In the end ‘92000’ is not 100 GByte, but first of all the last blocks of an optical medium should never be written completely (statistically seen the error rate is highest there) and secondly the 100 GByte on the invoice are 100 * 1000 MByte * 1000 KByte * 1000 Bytes. If you divide by 1024 (mathematically correct calculation method), the 100 GByte BDR-XL “only” holds a good 93 GByte.
However, this should not fundamentally reduce the new possibilities. Thanks to the BDR-XL format it is possible to write far more than 150 CDR disks to a data carrier.
If the above options are entered correctly in WebAdmin, the corresponding ISO files are automatically created during archiving. You can find them in the folder ‘/var/lib/vz/template/iso’, whereby the name of the database and the name of the first folder is always used (example ‘archivista_ARCH0002.iso’).
To burn the automatically created ISO files to the media, the program ‘Xfburn’ can be started under ‘Multimedia’. To do this, a medium should be inserted beforehand, as this is the only way the burner can be correctly recognised. For the first screen, select ‘Burn image’ and the desired file from the folder ‘/var/lib/vz/tempalte/iso’. Afterwards the process can be started with ‘Burn image’. The burning process takes a little more than an hour with 90 GByte.
Basically you should always create two disks at a time. Whether two different makes and/or drives are used is debatable. The market leader in terms of data media is Verbatim, but corresponding media is also available from Sony, and there are currently a considerable number of manufacturers for drives (Asus’ drives were tested with USB3.1. However, a USB2 drive is also sufficient for the amount of data to be written.
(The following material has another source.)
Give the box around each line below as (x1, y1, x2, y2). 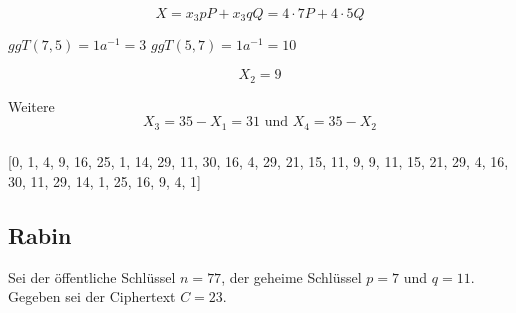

Other new features in the current release
With release 2020/II the Linux kernel 5.4 is delivered. This kernel branch will be available for the next years. The latest AMD processors are supported. The new version was tested with the Ryzen 3950X with 16 cores or 32 threads. The performance of this processor is remarkable. 4K films can be created almost in real time (approx. 70 minutes for 60 minutes of footage).
Better support for UEFI and legacy bios derivatives was also implemented. The current version tests whether either UEFI or legacy is booted. Accordingly, the software is set up on the hard disk. Those who have worked with legacy can continue to do so, those who boot with UEFI will always have UEFI set up for installation. New, however, is the complete support for hard disks over 2 TB, both for UEFI and UEFI.
If you want to get detailed information, you can find the corresponding hints in the Devuan forum.
Long-term archiving over decades
At the end of this blog we would like to refer to a contribution on the same topic from 2008 (which is 12 years, sorry, only in German). In this article, everything is explained that already existed at that time for the Archivista solution and is still valid today. For all those who prefer to look to the future, it is enough to know that with version 2020/II not only can multimedia content be archived, but also that it can be neatly stored on optical data media for decades.